Exercise materials =
-=-=-=-=-
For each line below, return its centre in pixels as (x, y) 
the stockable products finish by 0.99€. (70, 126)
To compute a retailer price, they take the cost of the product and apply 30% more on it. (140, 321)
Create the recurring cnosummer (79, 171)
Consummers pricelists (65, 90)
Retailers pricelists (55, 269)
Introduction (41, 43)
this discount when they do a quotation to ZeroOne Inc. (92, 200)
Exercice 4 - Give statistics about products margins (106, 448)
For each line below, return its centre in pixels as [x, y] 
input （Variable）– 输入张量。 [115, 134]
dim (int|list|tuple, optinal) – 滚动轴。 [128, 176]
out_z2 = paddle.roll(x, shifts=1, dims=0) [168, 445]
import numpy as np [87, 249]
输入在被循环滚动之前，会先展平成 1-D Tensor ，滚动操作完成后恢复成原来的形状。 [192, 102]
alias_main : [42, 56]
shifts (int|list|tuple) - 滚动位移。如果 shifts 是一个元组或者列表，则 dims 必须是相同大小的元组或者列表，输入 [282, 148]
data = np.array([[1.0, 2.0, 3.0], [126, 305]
-=-=-=-=-
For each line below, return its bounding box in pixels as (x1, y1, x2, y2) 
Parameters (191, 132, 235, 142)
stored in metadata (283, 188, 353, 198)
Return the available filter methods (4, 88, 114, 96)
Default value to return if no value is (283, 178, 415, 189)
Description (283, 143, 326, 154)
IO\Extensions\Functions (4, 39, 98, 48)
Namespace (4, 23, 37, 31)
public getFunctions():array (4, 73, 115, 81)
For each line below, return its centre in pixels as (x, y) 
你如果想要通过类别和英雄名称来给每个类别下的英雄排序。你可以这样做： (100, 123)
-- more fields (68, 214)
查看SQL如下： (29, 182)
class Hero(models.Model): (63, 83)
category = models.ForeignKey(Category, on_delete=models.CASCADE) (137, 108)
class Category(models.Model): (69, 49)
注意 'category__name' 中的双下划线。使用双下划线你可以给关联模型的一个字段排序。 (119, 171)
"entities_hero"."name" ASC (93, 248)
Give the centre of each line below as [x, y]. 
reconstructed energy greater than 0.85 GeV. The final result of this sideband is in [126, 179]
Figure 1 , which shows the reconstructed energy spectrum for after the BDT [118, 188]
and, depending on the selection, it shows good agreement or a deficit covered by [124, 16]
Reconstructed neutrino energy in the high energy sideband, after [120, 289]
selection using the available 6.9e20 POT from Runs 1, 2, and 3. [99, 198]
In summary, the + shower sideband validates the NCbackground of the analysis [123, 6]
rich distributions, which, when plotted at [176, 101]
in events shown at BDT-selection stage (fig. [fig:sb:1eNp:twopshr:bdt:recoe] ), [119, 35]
-=-=-=-=-
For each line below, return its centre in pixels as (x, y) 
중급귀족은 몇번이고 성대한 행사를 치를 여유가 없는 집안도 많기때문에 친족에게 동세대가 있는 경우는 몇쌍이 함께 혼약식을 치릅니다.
-=-=-=-=-
All lines above from the one with "category = models.ForeignKey(Category, on_delete=models.CASCADE)" to the one with "in events shown", inclusive, should be copied exactly, and no other lines.

category = models.ForeignKey(Category, on_delete=models.CASCADE) (137, 108)
class Category(models.Model): (69, 49)
注意 'category__name' 中的双下划线。使用双下划线你可以给关联模型的一个字段排序。 (119, 171)
"entities_hero"."name" ASC (93, 248)
Give the centre of each line below as [x, y]. 
reconstructed energy greater than 0.85 GeV. The final result of this sideband is in [126, 179]
Figure 1 , which shows the reconstructed energy spectrum for after the BDT [118, 188]
and, depending on the selection, it shows good agreement or a deficit covered by [124, 16]
Reconstructed neutrino energy in the high energy sideband, after [120, 289]
selection using the available 6.9e20 POT from Runs 1, 2, and 3. [99, 198]
In summary, the + shower sideband validates the NCbackground of the analysis [123, 6]
rich distributions, which, when plotted at [176, 101]
in events shown at BDT-selection stage (fig. [fig:sb:1eNp:twopshr:bdt:recoe] ), [119, 35]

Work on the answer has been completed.